Department of Sports Medicine, Oslo Sport Trauma Research Center, Norwegian School of Sport Sciences, Oslo, Norway
Stockholm Sports Trauma Research Center, Department of Molecular Medicine and Surgery, Karolinska Institutet, Stockholm, Sweden.
Br J Sports Med. 2020 Sep;54(18):1099-1102. doi: 10.1136/bjsports-2019-100623. Epub 2020 Feb 11.

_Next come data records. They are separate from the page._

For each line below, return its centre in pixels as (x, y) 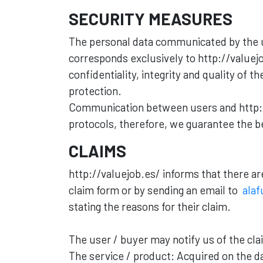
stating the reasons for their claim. (150, 206)
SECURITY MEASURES (151, 19)
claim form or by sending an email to (156, 190)
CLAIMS (97, 151)
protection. (95, 91)
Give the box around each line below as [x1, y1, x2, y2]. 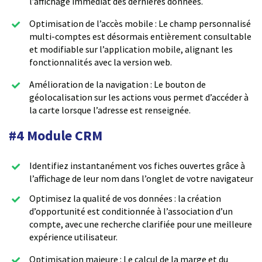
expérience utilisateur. [29, 231, 118, 243]
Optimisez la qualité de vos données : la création [29, 192, 221, 205]
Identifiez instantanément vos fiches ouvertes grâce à [29, 159, 245, 171]
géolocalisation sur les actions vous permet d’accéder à [29, 91, 249, 103]
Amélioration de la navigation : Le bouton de [29, 78, 206, 90]
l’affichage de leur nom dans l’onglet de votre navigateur [29, 172, 253, 184]
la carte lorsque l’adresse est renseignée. [29, 104, 191, 116]
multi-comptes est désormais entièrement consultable [29, 30, 251, 42]
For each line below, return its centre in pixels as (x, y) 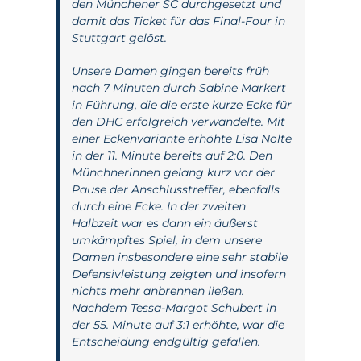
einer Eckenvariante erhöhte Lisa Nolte (182, 139)
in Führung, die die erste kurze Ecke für (182, 105)
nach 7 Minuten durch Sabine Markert (179, 88)
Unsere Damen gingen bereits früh (170, 71)
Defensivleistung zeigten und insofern (179, 274)
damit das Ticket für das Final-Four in (178, 21)
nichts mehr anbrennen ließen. (158, 291)
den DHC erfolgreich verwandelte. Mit (178, 122)
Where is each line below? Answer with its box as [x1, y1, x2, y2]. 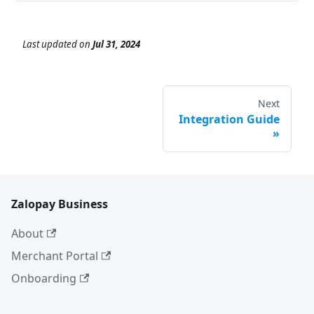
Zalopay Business [11, 196, 108, 212]
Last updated [22, 38, 77, 51]
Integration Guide [179, 111, 280, 128]
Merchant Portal [11, 248, 98, 264]
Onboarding [11, 271, 76, 287]
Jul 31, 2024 [93, 38, 140, 51]
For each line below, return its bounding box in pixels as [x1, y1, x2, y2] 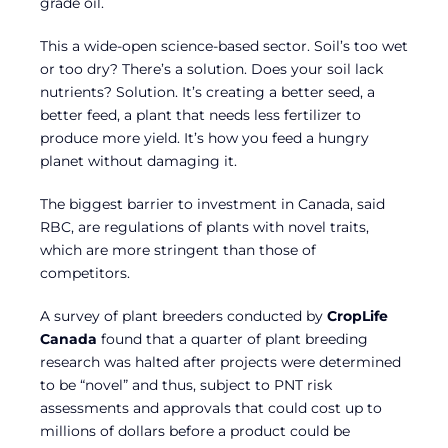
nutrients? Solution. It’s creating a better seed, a [40, 83, 375, 102]
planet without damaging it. [40, 152, 237, 171]
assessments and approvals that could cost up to [40, 399, 382, 418]
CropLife [327, 307, 388, 326]
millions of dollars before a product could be [40, 422, 350, 441]
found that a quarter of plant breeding [97, 330, 368, 349]
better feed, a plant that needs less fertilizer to [40, 106, 361, 125]
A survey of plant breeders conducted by [40, 307, 327, 326]
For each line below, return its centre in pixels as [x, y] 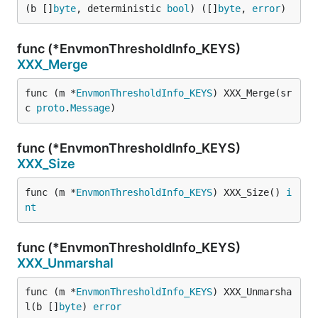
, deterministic [121, 9]
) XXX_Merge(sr [252, 93]
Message [90, 108]
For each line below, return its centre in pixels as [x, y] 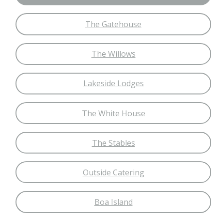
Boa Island [113, 202]
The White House [113, 113]
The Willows [113, 54]
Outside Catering [113, 172]
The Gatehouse [113, 24]
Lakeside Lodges [113, 84]
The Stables [113, 143]
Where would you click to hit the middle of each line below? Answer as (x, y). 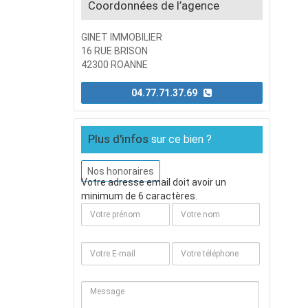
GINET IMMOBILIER (121, 37)
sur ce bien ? (181, 139)
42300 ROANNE (114, 65)
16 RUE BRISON (114, 51)
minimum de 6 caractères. (139, 196)
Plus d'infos (119, 139)
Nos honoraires (120, 171)
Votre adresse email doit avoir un (153, 182)
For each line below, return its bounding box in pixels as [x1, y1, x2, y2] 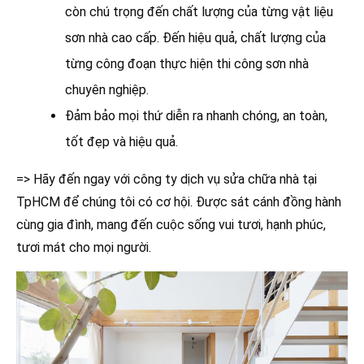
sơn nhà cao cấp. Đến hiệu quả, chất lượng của [65, 29, 326, 45]
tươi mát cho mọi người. [16, 239, 151, 255]
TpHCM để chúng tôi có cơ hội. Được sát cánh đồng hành [16, 193, 341, 210]
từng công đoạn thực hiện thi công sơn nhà [65, 55, 309, 71]
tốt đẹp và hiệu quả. [65, 133, 178, 149]
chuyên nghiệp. [65, 81, 149, 97]
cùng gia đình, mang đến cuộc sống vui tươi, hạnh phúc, [16, 216, 326, 232]
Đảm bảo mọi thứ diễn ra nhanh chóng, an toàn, [65, 107, 327, 123]
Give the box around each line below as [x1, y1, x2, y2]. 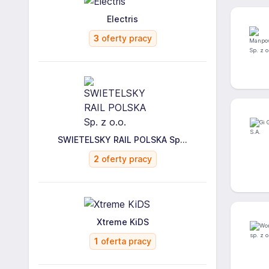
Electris [107, 14, 138, 24]
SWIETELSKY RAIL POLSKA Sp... [58, 134, 187, 145]
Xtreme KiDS [96, 217, 149, 227]
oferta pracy [98, 236, 151, 246]
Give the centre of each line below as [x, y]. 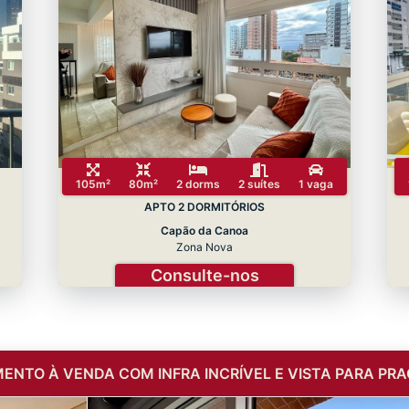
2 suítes [259, 184]
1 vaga [316, 184]
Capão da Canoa [204, 230]
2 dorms [198, 184]
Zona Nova [204, 246]
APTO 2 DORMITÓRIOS [204, 207]
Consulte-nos [204, 276]
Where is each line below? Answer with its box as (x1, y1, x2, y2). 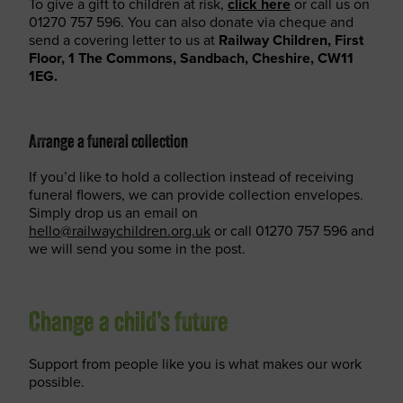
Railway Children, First (219, 30, 363, 50)
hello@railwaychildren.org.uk (29, 220, 210, 241)
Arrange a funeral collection (29, 134, 188, 152)
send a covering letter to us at (29, 30, 219, 50)
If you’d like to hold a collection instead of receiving (29, 166, 354, 187)
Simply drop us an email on (29, 202, 198, 223)
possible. (29, 372, 85, 392)
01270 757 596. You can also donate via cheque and (29, 12, 354, 32)
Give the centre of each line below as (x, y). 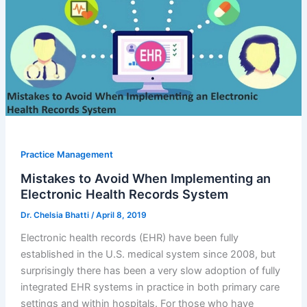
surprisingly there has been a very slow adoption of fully (150, 270)
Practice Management (66, 155)
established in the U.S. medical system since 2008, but (148, 254)
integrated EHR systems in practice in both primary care (150, 287)
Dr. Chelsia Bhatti (56, 215)
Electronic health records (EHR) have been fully (129, 237)
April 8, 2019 (121, 215)
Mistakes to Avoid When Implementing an (145, 178)
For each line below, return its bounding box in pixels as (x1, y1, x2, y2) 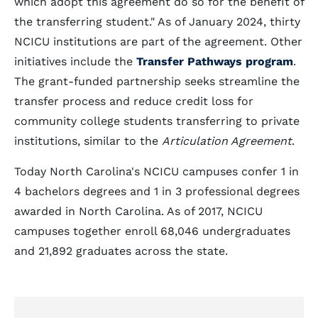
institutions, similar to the (14, 134, 162, 148)
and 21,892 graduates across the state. (14, 244, 228, 258)
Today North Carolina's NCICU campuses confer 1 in (14, 165, 299, 178)
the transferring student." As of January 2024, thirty (14, 15, 300, 28)
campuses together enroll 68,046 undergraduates (14, 224, 290, 238)
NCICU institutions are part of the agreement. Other (14, 35, 302, 48)
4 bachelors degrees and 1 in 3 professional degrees (14, 185, 300, 198)
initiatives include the (14, 55, 136, 68)
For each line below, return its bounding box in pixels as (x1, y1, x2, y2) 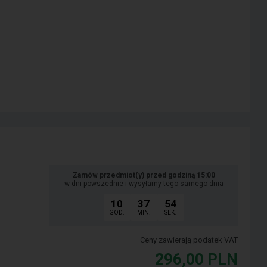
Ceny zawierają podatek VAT (140, 235, 238, 245)
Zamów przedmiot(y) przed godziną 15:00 (72, 171, 215, 180)
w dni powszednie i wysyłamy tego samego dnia (64, 179, 223, 188)
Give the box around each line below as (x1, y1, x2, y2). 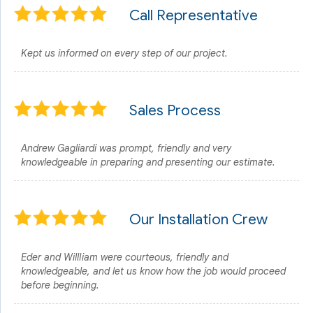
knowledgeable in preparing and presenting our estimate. (21, 156, 275, 168)
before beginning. (21, 279, 99, 291)
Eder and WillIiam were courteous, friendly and (21, 251, 228, 263)
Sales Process (129, 101, 221, 119)
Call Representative (129, 6, 258, 24)
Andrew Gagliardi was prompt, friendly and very (21, 142, 231, 154)
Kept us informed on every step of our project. (21, 47, 228, 59)
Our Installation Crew (129, 210, 268, 228)
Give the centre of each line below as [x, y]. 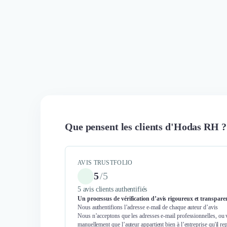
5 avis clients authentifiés [112, 189]
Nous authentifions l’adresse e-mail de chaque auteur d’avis [148, 207]
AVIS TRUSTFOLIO [105, 162]
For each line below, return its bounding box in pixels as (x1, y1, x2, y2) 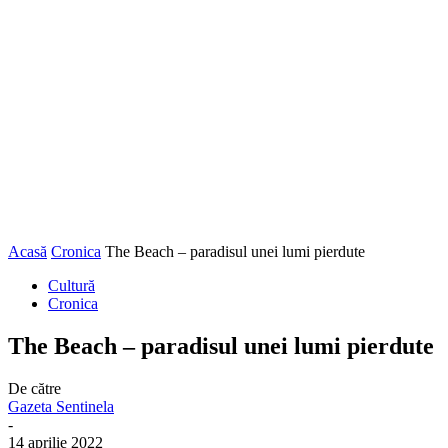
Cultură (48, 277, 95, 294)
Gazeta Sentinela (8, 397, 114, 415)
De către (8, 379, 61, 397)
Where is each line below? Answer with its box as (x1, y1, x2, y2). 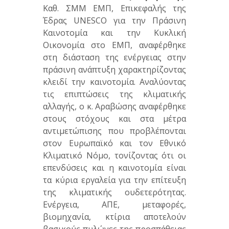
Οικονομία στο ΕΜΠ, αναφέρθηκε (43, 39, 186, 51)
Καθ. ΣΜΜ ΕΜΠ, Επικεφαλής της (43, 3, 186, 14)
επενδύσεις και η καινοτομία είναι (43, 162, 186, 174)
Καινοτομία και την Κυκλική (43, 27, 186, 39)
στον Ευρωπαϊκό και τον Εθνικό (43, 138, 186, 149)
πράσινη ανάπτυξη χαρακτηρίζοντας (43, 64, 186, 76)
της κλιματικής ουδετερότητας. (43, 187, 186, 198)
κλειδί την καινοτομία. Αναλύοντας (43, 76, 186, 88)
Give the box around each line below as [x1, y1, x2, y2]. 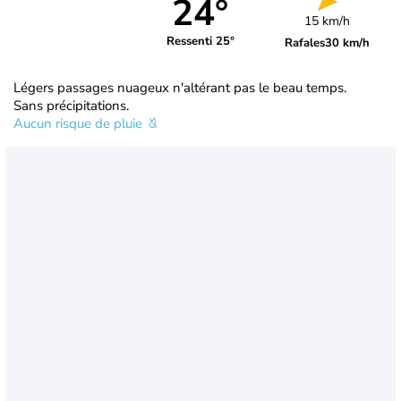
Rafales [285, 34, 326, 51]
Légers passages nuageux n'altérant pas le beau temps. [13, 78, 346, 97]
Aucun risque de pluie [13, 114, 146, 132]
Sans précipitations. [13, 96, 129, 115]
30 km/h [325, 34, 371, 51]
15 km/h [304, 12, 351, 30]
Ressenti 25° [166, 33, 235, 50]
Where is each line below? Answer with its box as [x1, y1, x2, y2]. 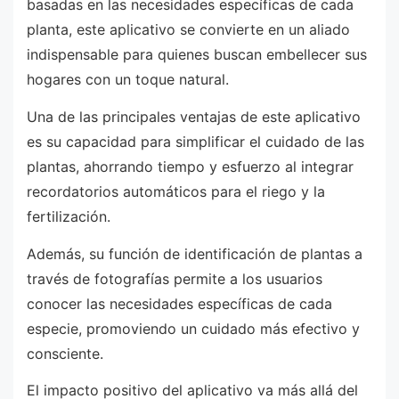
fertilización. [27, 207, 110, 225]
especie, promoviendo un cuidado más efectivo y [27, 319, 360, 338]
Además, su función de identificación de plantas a [27, 244, 362, 263]
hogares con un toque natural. [27, 70, 229, 89]
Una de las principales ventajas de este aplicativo [27, 107, 361, 126]
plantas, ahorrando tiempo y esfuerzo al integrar [27, 157, 354, 175]
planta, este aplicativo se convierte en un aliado [27, 20, 350, 39]
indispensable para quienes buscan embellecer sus [27, 45, 367, 64]
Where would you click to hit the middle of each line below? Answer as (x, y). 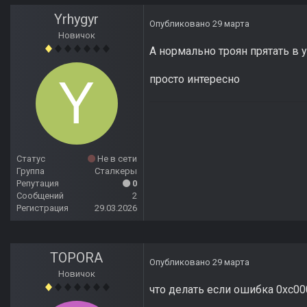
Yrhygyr (77, 20)
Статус (31, 159)
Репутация (38, 184)
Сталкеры (116, 171)
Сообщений (40, 196)
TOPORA (77, 258)
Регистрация (42, 208)
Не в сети (116, 159)
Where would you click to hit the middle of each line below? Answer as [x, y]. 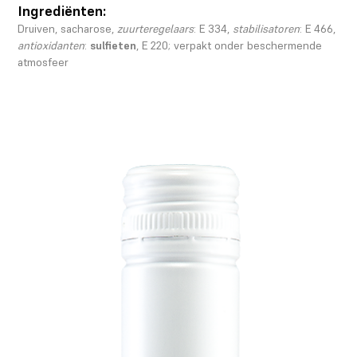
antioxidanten [51, 45]
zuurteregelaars [156, 28]
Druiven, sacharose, [68, 28]
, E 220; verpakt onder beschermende [229, 45]
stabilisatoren [267, 28]
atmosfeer [43, 62]
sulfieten [114, 45]
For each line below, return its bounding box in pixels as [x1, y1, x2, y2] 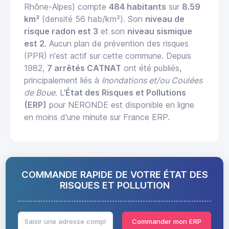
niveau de [145, 13, 185, 24]
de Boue [24, 87, 55, 98]
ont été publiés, [121, 62, 181, 73]
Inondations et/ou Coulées [102, 75, 202, 85]
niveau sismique [127, 26, 192, 36]
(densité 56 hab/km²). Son [39, 13, 145, 24]
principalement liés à [24, 75, 102, 85]
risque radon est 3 [24, 26, 98, 36]
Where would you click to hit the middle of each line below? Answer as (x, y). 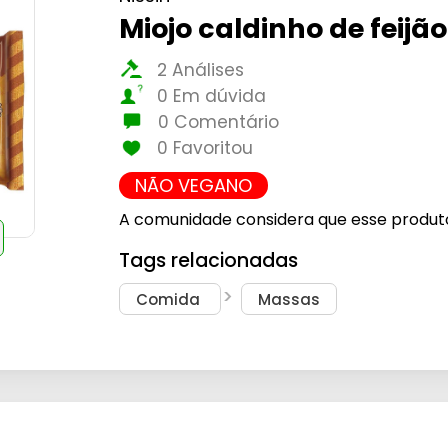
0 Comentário (218, 121)
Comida (169, 299)
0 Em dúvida (211, 95)
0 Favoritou (204, 147)
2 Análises (200, 69)
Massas (289, 299)
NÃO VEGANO (193, 185)
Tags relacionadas (208, 261)
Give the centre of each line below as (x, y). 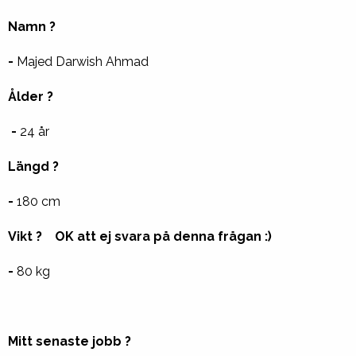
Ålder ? (32, 97)
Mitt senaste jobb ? (71, 341)
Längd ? (35, 166)
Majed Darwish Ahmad (83, 62)
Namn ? (33, 27)
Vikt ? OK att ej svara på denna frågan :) (140, 236)
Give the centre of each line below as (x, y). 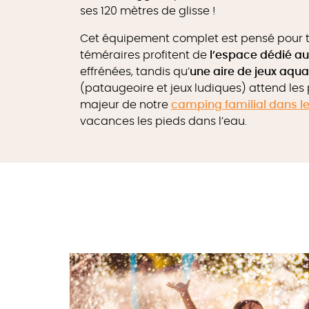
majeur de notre (126, 105)
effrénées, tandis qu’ (135, 72)
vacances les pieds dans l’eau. (163, 121)
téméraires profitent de (145, 55)
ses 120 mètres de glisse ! (148, 11)
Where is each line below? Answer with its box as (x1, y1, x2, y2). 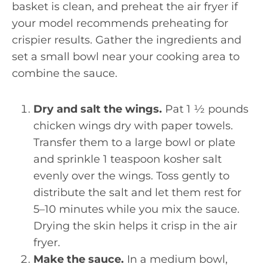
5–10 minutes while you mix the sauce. (33, 203, 240, 216)
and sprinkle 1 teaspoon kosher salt (33, 153, 222, 166)
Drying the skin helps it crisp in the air (33, 219, 237, 232)
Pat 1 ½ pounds (162, 103, 249, 116)
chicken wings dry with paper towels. (33, 119, 233, 132)
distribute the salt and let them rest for (33, 186, 241, 199)
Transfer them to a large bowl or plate (33, 136, 235, 149)
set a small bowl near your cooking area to (12, 50, 240, 63)
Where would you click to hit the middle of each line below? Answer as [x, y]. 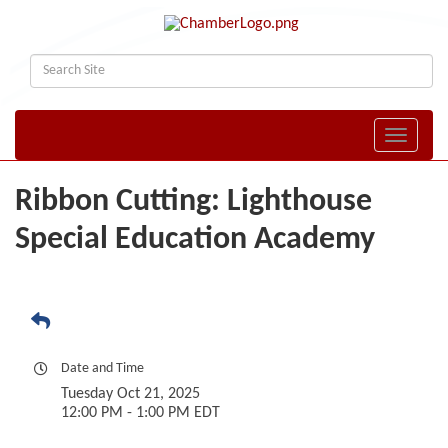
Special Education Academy [195, 240]
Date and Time [102, 369]
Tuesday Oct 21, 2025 [130, 394]
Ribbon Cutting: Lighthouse [193, 202]
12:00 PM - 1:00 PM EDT [140, 413]

OBJECTIVE: To elucidate the relationships between age, return to level I sport (RTS) within the first postoperative year, passing RTS criteria and second anterior cruciate ligament (ACL) injury. METHODS: In a prospective cohort study, 213 athletes were followed for 2 years after ACL reconstruction to record second ACL injuries. Independent variables were age, passing RTS criteria and level I RTS within the first postoperative year (vs later or no RTS). We defined passing RTS criteria as ≥90 on the Knee Outcome Survey - Activities of Daily Living Scale, global rating scale of function and quadriceps strength/hop test symmetry. RESULTS: The follow-up rate was >87% for all outcomes. In multivariable analysis, level I RTS within the first postoperative year and passing RTS criteria were highly associated with second ACL injury (level I RTS HR: 6.0 (95% CI: 1.6 to 22.6), pass RTS criteria HR: 0.08 (95% CI: 0.01 to 0.6)), while age was not (age HR: 0.96 (95% CI: 0.89 to 1.04)). Athletes <25 years had higher level I RTS rates in the first postoperative year (60.4%) than older athletes (28.0%). Of those who returned to level I sport in the first postoperative year, 38.1% of younger and 59.1% of older athletes passed RTS criteria. CONCLUSION: High rates of second ACL injury in young athletes may be driven by a mismatch between RTS rates and functional readiness to RTS. Passing RTS criteria was independently associated with a lower second ACL rate. Allowing more time prior to RTS, and improving rehabilitation and RTS support, may reduce second ACL injury rates in young athletes with ACL reconstruction.
目的:阐明年龄、术后 1 年内重返 I 级运动(RTS)、通过 RTS 标准与二次前交叉韧带(ACL)损伤之间的关系。
方法:在一项前瞻性队列研究中,对 213 名运动员进行了 2 年的 ACL 重建后随访,以记录二次 ACL 损伤。自变量为年龄、通过 RTS 标准和术后 1 年内达到 I 级 RTS(与较晚或无 RTS 相比)。我们将通过 RTS 标准定义为膝关节结局调查-日常生活量表、功能总体评分和股四头肌力量/跳跃测试对称性≥90 分。
结果:所有结果的随访率均>87%。多变量分析显示,术后 1 年内达到 I 级 RTS 和通过 RTS 标准与二次 ACL 损伤高度相关(I 级 RTS HR:6.0(95%CI:1.6 至 22.6),通过 RTS 标准 HR:0.08(95%CI:0.01 至 0.6)),而年龄无关(年龄 HR:0.96(95%CI:0.89 至 1.04))。<25 岁的运动员在术后 1 年内达到 I 级 RTS 的比例较高(60.4%),而年龄较大的运动员则较低(28.0%)。在术后 1 年内重返 I 级运动的运动员中,年轻运动员中有 38.1%通过了 RTS 标准,而年龄较大的运动员中有 59.1%通过了 RTS 标准。
结论:年轻运动员中二次 ACL 损伤率较高可能是由于 RTS 率与 RTS 功能准备之间不匹配所致。通过 RTS 标准与较低的二次 ACL 发生率独立相关。在进行 RTS 之前允许更多的时间,并改善康复和 RTS 支持,可能会降低接受 ACL 重建的年轻运动员的二次 ACL 损伤率。